Mingze Dong, Harriet Kluger, Rong Fan, Yuval Kluger
bioRxiv (2023)

Abstract

Spatial omics analyze gene expression and interaction dynamics in relation to tissue structure and function. However, existing methods cannot model the intrinsic and spatial-induced variation in spatial omics data, thus failing to identify true spatial interaction effects. Here, we present Spatial Interaction Modeling using Variational Inference (SIMVI), an annotation-free framework that disentangles cell intrinsic and spatial-induced latent variables for modeling gene expression in spatial omics data. SIMVI enables novel downstream analyses, such as clustering and differential expression analysis based on disentangled representations, spatial effect (SE) identification, SE interpretation, and transfer learning on new measurements / modalities. We benchmarked SIMVI on both simulated and real datasets and show that SIMVI uniquely generates highly accurate SE inferences in synthetic datasets and unveils intrinsic variation in complex real datasets.

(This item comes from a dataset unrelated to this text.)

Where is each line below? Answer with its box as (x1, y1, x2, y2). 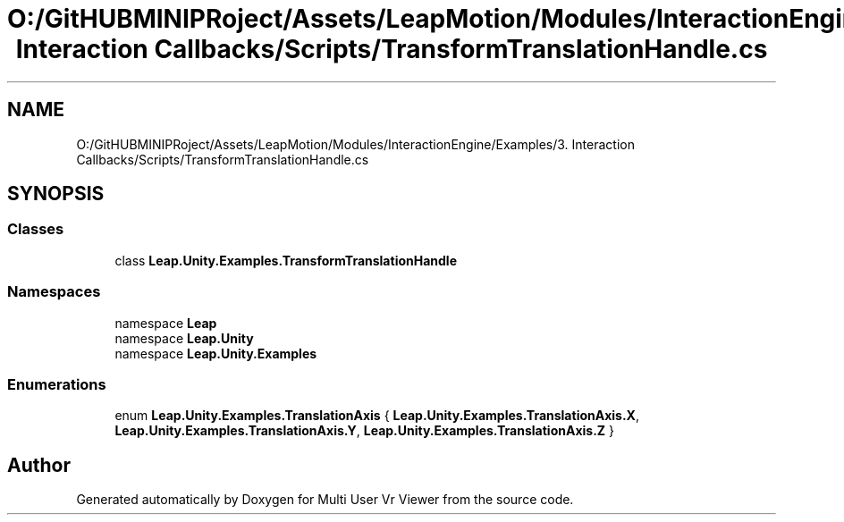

We applied SIMVI to spatial omics data from diverse platforms and tissues (MERFISH human cortex / mouse liver, Slide-seqv2 mouse hippocampus, Spatial-ATAC-RNA-seq) and revealed various region-specific and cell-type-specific spatial interactions. In addition, our experiments on MERFISH human cortex and spatial-ATAC-RNA-seq showcased SIMVI’s power in identifying SEs for new samples / modalities. Finally, we applied SIMVI on a newly collected CosMx melanoma dataset. Using SIMVI, we identified immune cells associated with spatial-dependent interactions and revealed the underlying spatial variations associated with patient outcomes.